Après avoir quitté le village établi autour de l’une des deux seules sources du mont Ararat, le seul où ils savaient qu’ils pourraient être accueillis et hébergés sans difficulté, ils ne croisèrent qu’une seule de ces tribus hostiles de la frontière. Il y avait là une bonne trentaine de guerriers à pied, couverts de peintures de guerre, équipés pour le froid et armés pour le combat, qui occupaient une position en hauteur leur donnant l’avantage, prêts à en découdre avec les intrus.

Le sort accorda qu’ils fussent de ceux pour qui la légende de l’Éligible n’était pas inconnue.
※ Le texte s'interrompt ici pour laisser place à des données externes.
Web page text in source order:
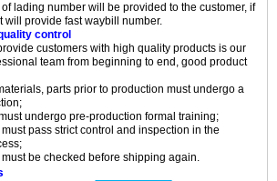
of lading number will be provided to the customer, if
will provide fast waybill number.
control
customers with high quality products is our
team from beginning to end, good product
parts prior to production must undergo a
undergo pre-production formal training;
pass strict control and inspection in the
be checked before shipping again.
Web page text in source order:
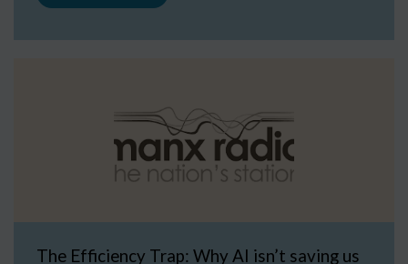
The Efficiency Trap: Why AI isn’t saving us
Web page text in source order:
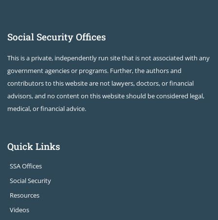
Social Security Offices
This is a private, independently run site that is not associated with any
government agencies or programs. Further, the authors and
contributors to this website are not lawyers, doctors, or financial
advisors, and no content on this website should be considered legal,
medical, or financial advice.
Quick Links
SSA Offices
Social Security
Resources
Videos
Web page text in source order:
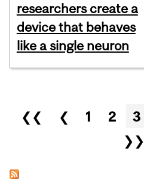
researchers create a
device that behaves
like a single neuron
Pages
❮❮ ❮ 1 2 3
❯❯
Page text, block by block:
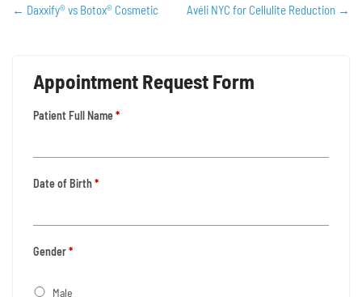
← Daxxify® vs Botox® Cosmetic Avéli NYC for Cellulite Reduction →
Appointment Request Form
Patient Full Name*
Date of Birth*
Gender*
Male
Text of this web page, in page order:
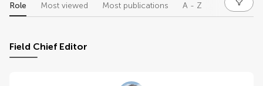
Role Most viewed Most publications A - Z
Field Chief Editor
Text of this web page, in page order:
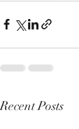
Recent Posts
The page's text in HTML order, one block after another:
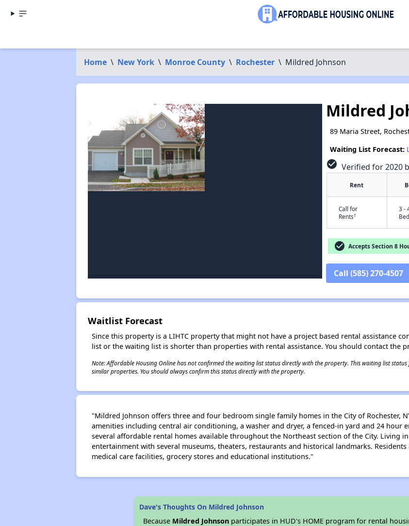
Home \ New York \ Monroe County \ Rochester \ Mildred Johnson
Mildred
89 Maria Street,
Waiting List Forecast:
check_circle Verified for 2020
Rent
Call for
Rents†
3 -
check_circle Accepts Section 8
Call (585) 270-4507
Waitlist Forecast
Since this property is a LIHTC property that might not have a project based rental assistance
list or the waiting list is shorter than properties with rental assistance. You should contact the
Note: Affordable Housing Online has not confirmed the waiting list status directly with the property. This waiting list
similar properties. You should always confirm this status directly with the property.
"Mildred Johnson offers three and four bedroom single family homes in the City of Rochester,
amenities including central air conditioning, a washer and dryer, a fenced-in yard and 24 hour
several affordable rental homes available throughout the Northeast section of the City. Living
entertainment with several museums, theaters, restaurants and historical landmarks.
medical care facilities, grocery stores and educational institutions."
Dave's Thoughts On Mildred Johnson
Because Mildred Johnson participates in HUD's HOME program for rental
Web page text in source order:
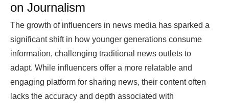
on Journalism
The growth of influencers in news media has sparked a
significant shift in how younger generations consume
information, challenging traditional news outlets to
adapt. While influencers offer a more relatable and
engaging platform for sharing news, their content often
lacks the accuracy and depth associated with
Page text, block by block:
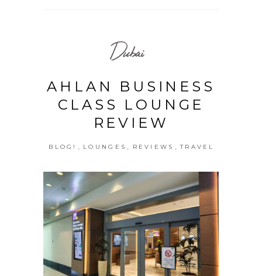
Dubai
AHLAN BUSINESS
CLASS LOUNGE
REVIEW
BLOG! LOUNGES REVIEWS TRAVEL
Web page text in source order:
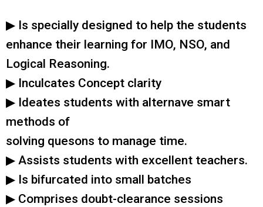
▶ Is specially designed to help the students
enhance their learning for IMO, NSO, and
Logical Reasoning.
▶ Inculcates Concept clarity
▶ Ideates students with alternave smart
methods of
solving quesons to manage time.
▶ Assists students with excellent teachers.
▶ Is bifurcated into small batches
▶ Comprises doubt-clearance sessions
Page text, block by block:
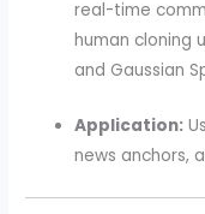
real-time
human cloning
and Gaussian
Application:
news anchors,
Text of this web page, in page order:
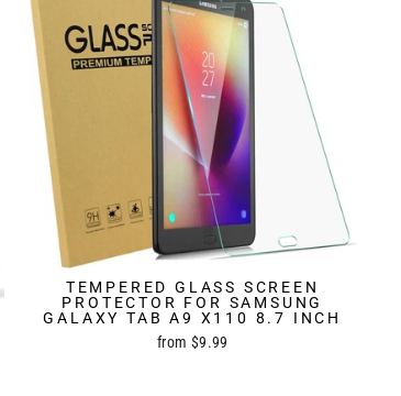
TEMPERED GLASS SCREEN
PROTECTOR FOR SAMSUNG
GALAXY TAB A9 X110 8.7 INCH
from $9.99
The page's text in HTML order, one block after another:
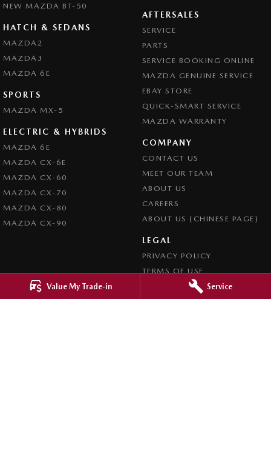
Value My Trade-in Service
NEW MAZDA BT-50
HATCH & SEDANS
MAZDA2
MAZDA3
MAZDA 6E
SPORTS
MAZDA MX-5
ELECTRIC & HYBRIDS
MAZDA 6E
MAZDA CX-6E
MAZDA CX-60
MAZDA CX-70
MAZDA CX-80
MAZDA CX-90
AFTERSALES
SERVICE
PARTS
SERVICE BOOKING ONLINE
MAZDA GENUINE SERVICE
EBAY STORE
QUICK-SMART SERVICE
MAZDA WARRANTY
COMPANY
CONTACT US
MEET OUR TEAM
ABOUT US
CAREERS
ABOUT US (CHINESE PAGE)
LEGAL
PRIVACY POLICY
TERMS OF USE
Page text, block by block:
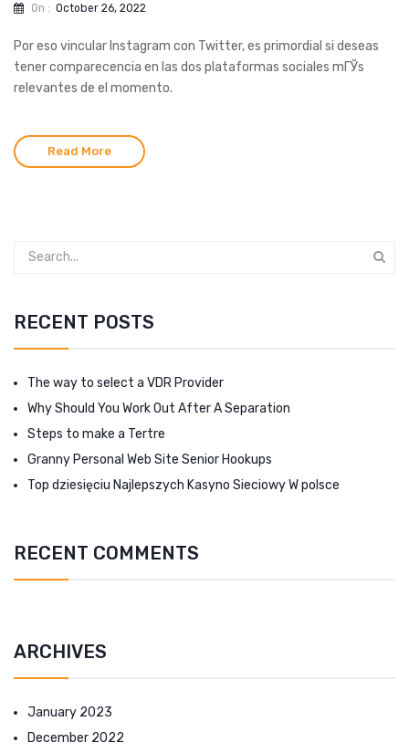
On : October 26, 2022
Por eso vincular Instagram con Twitter, es primordial si deseas
tener comparecencia en las dos plataformas sociales mГЎs
relevantes de el momento.
Read More
RECENT POSTS
The way to select a VDR Provider
Why Should You Work Out After A Separation
Steps to make a Tertre
Granny Personal Web Site Senior Hookups
Top dziesięciu Najlepszych Kasyno Sieciowy W polsce
RECENT COMMENTS
ARCHIVES
January 2023
December 2022
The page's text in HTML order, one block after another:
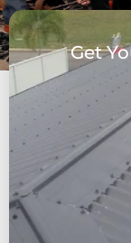
Get
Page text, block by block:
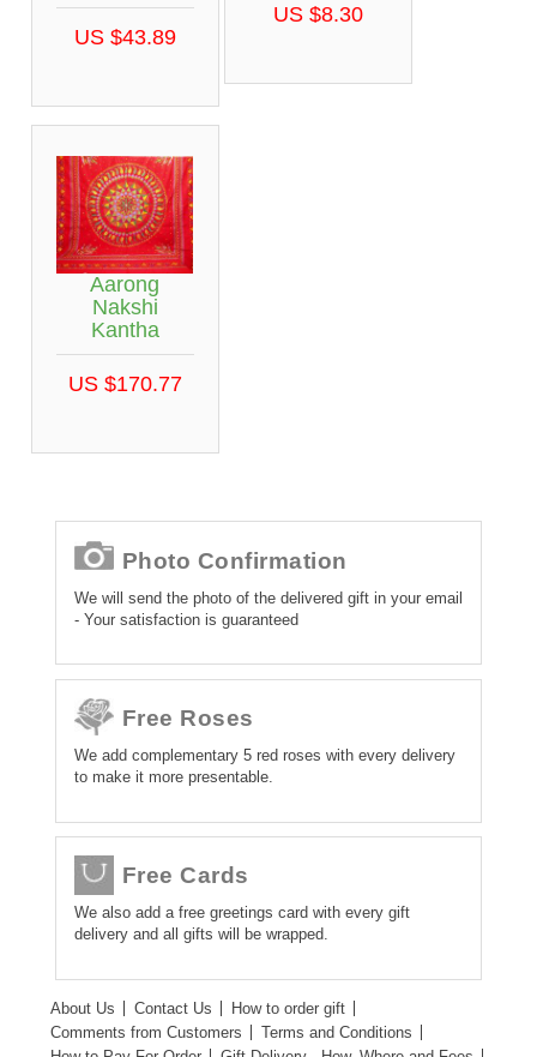
US $43.89
US $8.30
Aarong
Nakshi
Kantha
US $170.77
Photo Confirmation
We will send the photo of the delivered gift in your email
- Your satisfaction is guaranteed
Free Roses
We add complementary 5 red roses with every delivery
to make it more presentable.
Free Cards
We also add a free greetings card with every gift
delivery and all gifts will be wrapped.
About Us Contact Us
How to order gift
Comments from Customers
Terms and Conditions

Après une brève négociation, ils ne s’opposèrent pas à son passage sur leurs terres. Ils furent tout de même surpris de voir l’Éligible et ses hommes se diriger vers la brande des esprits maléfiques qui leur était, à eux, interdite par leur croyance. Ils leur souhaitèrent bonne chance avec une certaine ironie.

L’Ermite vivait au centre de cette dernière lande d’altitude avant les neiges éternelles du sommet, une lande elle aussi recouverte de neige tout au long de l'année en dehors de quelques lunes en été. Cette inaccessibilité n’aurait pourtant pas suffi à protéger l’Ermite des attaques de pillards venus des mondes sauvages du levant, ceux au-delà des monts. C'est pour cela que les terres alentour étaient maudites. Couvertes de sortilèges et peuplées d’esprits maléfiques, elles ne permettaient à aucune tribu de ne jamais s’y aventurer, en particulier les plus rustiques et violentes qui étaient aussi les plus craintives des maléfices. Des pierres dressées et gravées signifiaient cette interdiction aux abords de la lande. Ces mises en garde, dans de multiples écritures connues, disparues, ou composées des signes et des symboles correspondant aux cultures des tribus les plus ancestrales, formaient ainsi une interdiction comprise de tous. On disait que l’Ermite vivait là sans manger ni boire depuis plus de neuf-mille lunes. Personne ne l’avait rencontré à part les Éligibles, mais qui en conservaient un secret absolu.

Iakal, comme chaque Éligible avant lui, lui apportait de somptueux présents de la part du peuple de la Nef. Depuis près de huit-cents ans, au rythme d’un Éligible tous les deux ou trois ans en moyenne, l’Ermite devaient avoir accumulé un trésor si grand qu'on ne puisse imaginer !

[1] Le mont Ararat culmine à 5 165 m.